Siege and Storm
- First edition cover
- Author: Leigh Bardugo
- Cover artist: Rich Deas
- Language: English
- Series: Shadow and Bone trilogy (Book 2)
- Genre: Fantasy, young-adult novel
- Publisher: Macmillan Publishers
- Publication date: June 4, 2013
- Publication place: United States
- Media type: Print (hardcover and paperback), audiobook, e-book
- Pages: 435
- ISBN: 978-0-8050-9460-2
- Preceded by: Shadow and Bone
- Followed by: Ruin and Rising

= Siege and Storm =

2013 book by Leigh Bardugo

Siege and Storm is a young adult fantasy adventure written by Israeli-American author Leigh Bardugo and the second book in the Shadow and Bone trilogy preceded by Shadow and Bone and followed by Ruin and Rising. It was published by Macmillan Publishers on June 4, 2013.

==Plot==
It all starts with Alina and Mal in Cofton across the True Sea, away from Ravka. There, Alina and Mal are living while trying to hide from anyone that might be hunting Alina down. As they have an encounter with the Darkling and his soldiers, they sail towards the Bone Road to find another of Morozova's amplifiers.

==Reception==
Kirkus Reviews stated: "Scheming and action carry readers at a breathless pace to an end that may surprise them and will definitely leave them panting for the series' conclusion." Anita L. Burkam of The Horn Book Magazine opined that the "tension Bardugo sets up between Alinas conflicting desires for power and for love is thoughtfully wrought - and creates an engaging wish-fulfillment fantasy for teens who would be glad to have either." Cindy Welch of the Booklist praised the "fully realized world", the "appealing three-dimensional" characters and the "involving" plot, as well as the "introspective moments that will bond readers to the main characters and have them tapping their feet impatiently for the concluding volume."

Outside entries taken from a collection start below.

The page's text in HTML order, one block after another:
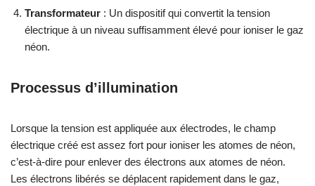
Transformateur : Un dispositif qui convertit la tension
électrique à un niveau suffisamment élevé pour ioniser le gaz
néon.
Processus d’illumination
Lorsque la tension est appliquée aux électrodes, le champ
électrique créé est assez fort pour ioniser les atomes de néon,
c’est-à-dire pour enlever des électrons aux atomes de néon.
Les électrons libérés se déplacent rapidement dans le gaz,
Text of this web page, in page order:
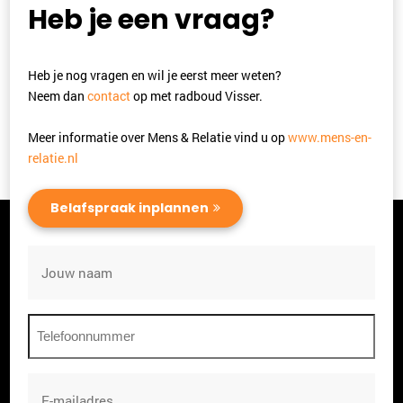
Heb je een vraag?
Heb je nog vragen en wil je eerst meer weten?
Neem dancontactop met radboud Visser.
Meer informatie over Mens & Relatie vind u opwww.mens-en-
relatie.nl
Belafspraak inplannen
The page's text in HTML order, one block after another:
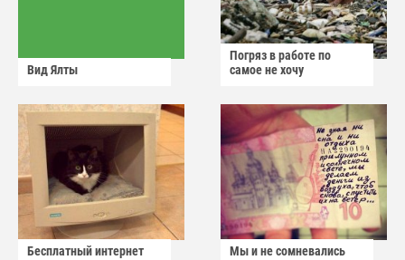
Вид Ялты
Погряз в работе по
самое не хочу
Бесплатный интернет Мы и не сомневались
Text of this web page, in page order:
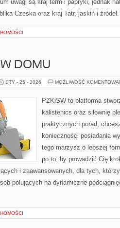
uwagi są kraj term i papryki, jednak
Czeska oraz kraj Tatr, jaskiń i
DOMU
STY - 25 - 2026 MOŻLIWOŚĆ
PZKiSW to platforma
kalistenics oraz siłownię
praktycznych porad,
konieczności posiadania
tego marzysz o lepszej
po to, by prowadzić Cię
i zaawansowanych, dla tych,
polujących na dynamiczne
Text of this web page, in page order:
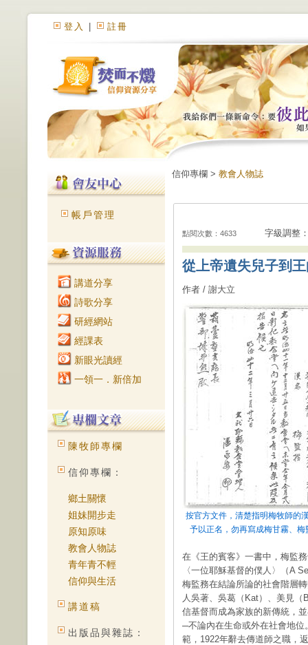
登入 註冊
帳戶管理
講道分享
詩歌分享
研經網站
經課表
新眼光讀經
一領一．新倍加
陳牧師專欄
信仰專欄：
鄉土關懷
姐妹開步走
原知原味
教會人物誌
青年青不輕
信仰與生活
講道稿
出版品與雜誌：
信仰專欄 > 教會人物誌
點閱次數：4633 字級調整
從上帝遺失兒子到
作者 / 謝大立
按官方文件，清楚指明梅牧師的
予以正名，勿再寫成梅甘霧、
在《王的賓客》一書中，梅監
〈一位耶穌基督的僕人〉（A
梅監務在結論所論的社會階層
人吳著、吳葛（Kat）、美見
信基督而成為家族的新傳統，
─不論內在生命或外在社會地
範，1922年辭去傳道師之職，
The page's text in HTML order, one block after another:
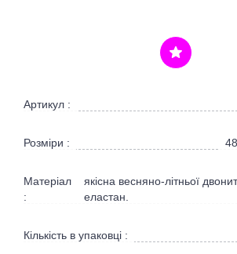
Артикул :
Розміри :
Матеріал
:
якісна весняно-літньої
еластан.
Кількість в упаковці :
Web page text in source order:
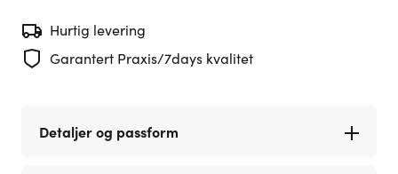
Hurtig levering
Garantert Praxis/7days kvalitet
Detaljer og passform

==Sequels and related works==
Its sequel and third book in the trilogy, Ruin and Rising, was published in June 2014.

Also set in the same world as the trilogy are the Six of Crows (2015) and Crooked Kingdom (2016) duology; the standalone short story collection The Language of Thorns; and the King of Scars (2019) and Rule of Wolves (2021) duology, which features characters from both the original trilogy and Six of Crows.